Sustainable Fish Doesn’t Have to be a Lemon

Cod is almost universally loved among fish eaters, and with good reason.  It’s a large fish with flaky, tender white flesh that is mildly flavoured, yet robust enough to stand up to battering, smoking or any number of sauces.  However this fish’s popularity has been its undoing.

Since the mid 90’s, the  population of the Atlantic cod has declined sharply, as much as 95% in some stocks.  Even with carefully managed fishing practices, the populations have been slow to recover.  The Atlantic Cod is now categorised as a threatened species and is rapidly approaching “endangered” status.

As an apex predator, the loss of the Cod would be disastrous for our oceans.  However, the good news is that there are several alternatives to cod, so you can help protect this vulnerable fish without losing out!

Monkfish, coley, hake and pollock are all delicious alternatives to the threatened Atlantic Cod.  As with all fish though, it is important that you source your fish through shops or fish mongers who can tell how where and how the fish was caught – there’s no point in switching to monkfish if it’s been caught by trawler .  I’ve found Sustainable Fish City, to be a good resource.

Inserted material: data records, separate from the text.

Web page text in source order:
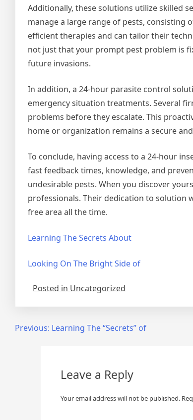
Additionally, these solutions utilize skilled
manage a large range of pests, consisting
efficient therapies and can tailor their
not just that your prompt pest problem is
future invasions.
In addition, a 24-hour parasite control
emergency situation treatments. Several
problems before they escalate. This
home or organization remains a secure
To conclude, having access to a 24-hour
fast feedback times, knowledge, and
undesirable pests. When you discover
professionals. Their dedication to solution
free area all the time.
Learning The Secrets About
Looking On The Bright Side of
Posted in Uncategorized
PostPrevious: Learning The “Secrets” of
Leave a Reply
Your email address will not be published.
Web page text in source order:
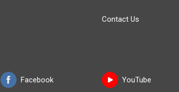
Facebook
Contact Us
YouTube
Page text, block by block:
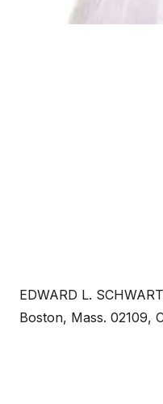
EDWARD L.
Boston, Mass. 02109,
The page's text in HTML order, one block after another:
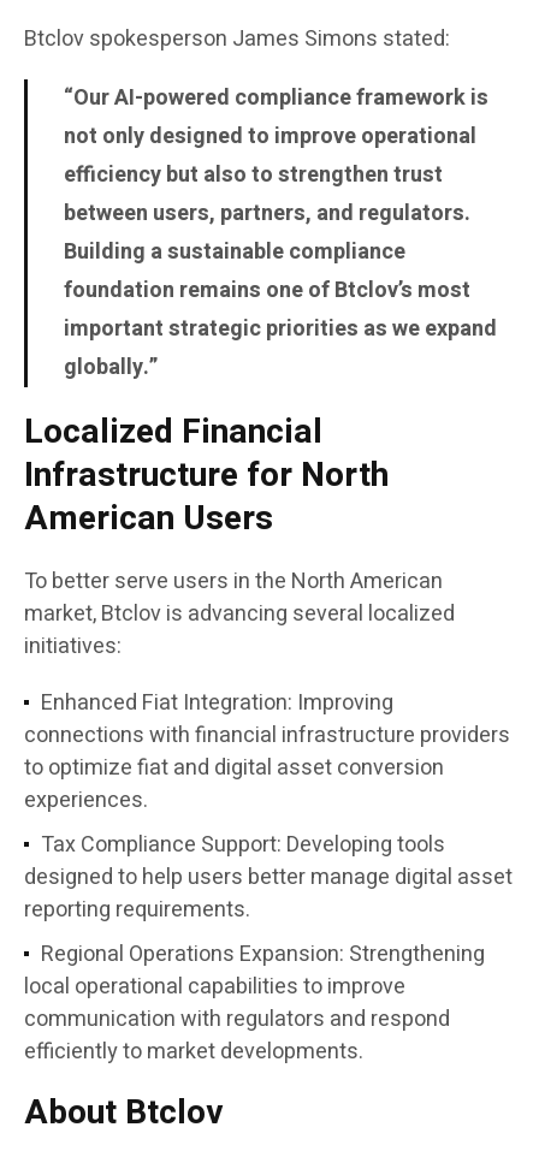
Btclov spokesperson James Simons stated:
“Our AI-powered compliance framework is
not only designed to improve operational
efficiency but also to strengthen trust
between users, partners, and regulators.
Building a sustainable compliance
foundation remains one of Btclov’s most
important strategic priorities as we expand
globally.”
Localized Financial
Infrastructure for North
American Users
To better serve users in the North American
market, Btclov is advancing several localized
initiatives:
Enhanced Fiat Integration: Improving
connections with financial infrastructure providers
to optimize fiat and digital asset conversion
experiences.
Tax Compliance Support: Developing tools
designed to help users better manage digital asset
reporting requirements.
Regional Operations Expansion: Strengthening
local operational capabilities to improve
communication with regulators and respond
efficiently to market developments.
About Btclov
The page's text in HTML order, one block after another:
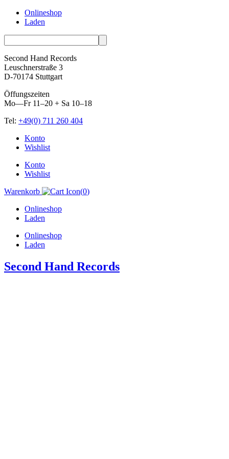
Onlineshop
Laden
Second Hand Records
Leuschnerstraße 3
D-70174 Stuttgart
Öffungszeiten
Mo—Fr 11–20 + Sa 10–18
Tel: +49(0) 711 260 404
Skip
Konto
Wishlist
Konto
Wishlist
Warenkorb
(0)
Onlineshop
Laden
Onlineshop
Laden
Second Hand Records
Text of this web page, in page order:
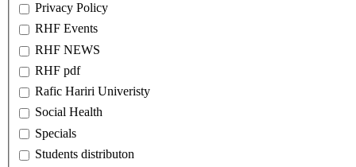
Privacy Policy
RHF Events
RHF NEWS
RHF pdf
Rafic Hariri Univeristy
Social Health
Specials
Students distributon
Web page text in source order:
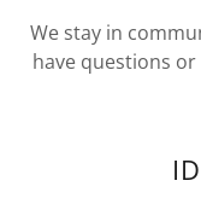
We stay in
have questions
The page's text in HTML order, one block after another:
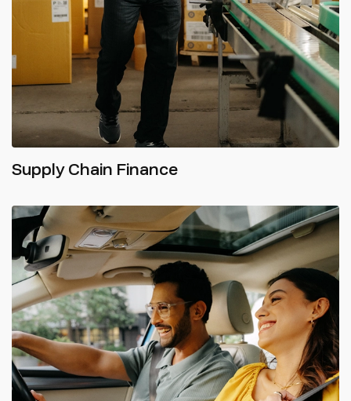
Supply Chain Finance
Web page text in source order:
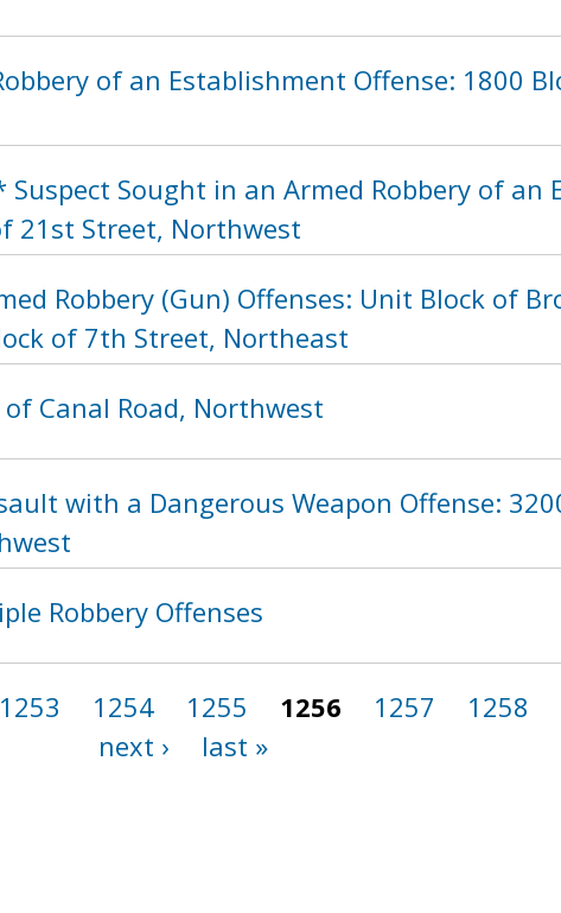
of an Establishment Offense: 1800
Sought in an Armed Robbery of an
21st Street, Northwest
Robbery (Gun) Offenses: Unit Block of
of 7th Street, Northeast
Canal Road, Northwest
with a Dangerous Weapon Offense:
Robbery Offenses
1253 1254 1255 1256 1257 1258
next ›
last »
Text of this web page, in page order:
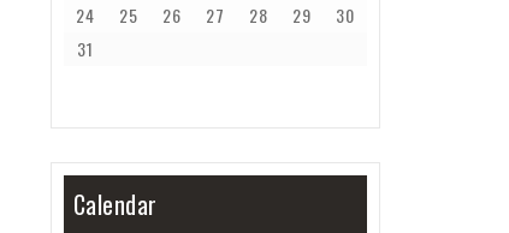
24
25 26 27 28 29
30
31
Calendar
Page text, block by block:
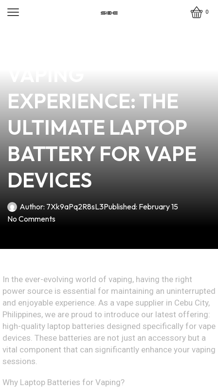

In fact, at the local market this past Sunday the fish monger there had some beautiful little seabass which had been line caught.  Would I like a few fillets? Yes, I would!  One for Gar, one for me, and one for the cats, of course. (Hey, when you have three of them, the peer pressure can be incredible.)

We had our fleshy, robust hake last night with the butternut squash, so tonight was sea bass night.    I couldn’t help but smile as I unwrapped them at how they gleamed and flashed like silver bars.

As pretty as newly minted coins!
As pretty as newly minted coins!

Sea bass is more delicate than a lot of other white fish and requires a subtle touch.  I couldn’t think of any better way of cooking these little beauties than simply folding them into an aluminium tent seasoned with nothing more than a sprig of dill and a pair of mint leaves from my kitchen garden.

A fish like this needs little help to be flavoursome.
A fish like this needs little help to be flavoursome.

With the oven preheated to 180*c (350*f) I popped them in for 12 minutes.  Plenty of time to prepare the sauce!

Lemon Dill Sauce

Servings: 5

Calories per serving:  Approx. 50

You will need:

1 tablespoon butter (go for the real stuff!)

1 tablespoon flour

2 tablespoons fresh lemon juice

3/4 cup milk (I use 2%, naturally if you use whole your calorie values will change)

zest of one whole lemon

fresh dill

In a deep bottomed saucepan, melt the butter over medium heat and add the flour, stirring constantly.  When the flour/butter combination forms “balls”, add the lemon juice and stir until absorbed.  Add in the milk and lemon zest, stirring continuously.  When the sauce begins to bubble at the edges, turn the heat down to a low medium.  Add salt and pepper to taste.

Keep stirring the sauce as it thickens as this will prevent lumps forming.  You’ll see those butter and flour balls dissolve in the sauce as it cooks.  It should finish cooking just before the fish is ready to come out of the oven.  Turn the heat off under the sauce, toss in the fresh dill and stir once more.  Plate the fish and by the time you are ready the dill will have infused the sauce.  (Don’t let the sauce rest too long or it will thicken to a paste!  If this happens, add a little milk and heat it very, very gently until the sauce is looser, though this will impact the flavour of your sauce.)

That gloss on the sauce is why you use real butter!
That gloss on the sauce is why you use real butter!

I love this recipe, it couldn’t be simpler yet it creates a silky, smooth sauce the colour of sunlight that doesn’t overpower delicate fish like sea bass, but can stand up to hake and pollack, even smoked salmon!  The subtle dill offers a wonderful counterpoint to the sharp, fragrant oils from the lemon zest and pairs so well with the mint that the fish was baked with.

A normal serving of this sauce is about two tablespoons, but if you’re like my fiance and like a bit of fish with your sauce, you may need to ladle more on!

If you look closely, you can just about find the fish under the sauce!
If you look closely, you can just about find the fish under the sauce!

I would encourage everyone to experiment with making their own white sauces, the basic butter and flour (or roux) and milk recipe is simple, rich and very flexible.  Play with it, the possibilities are nearly endless.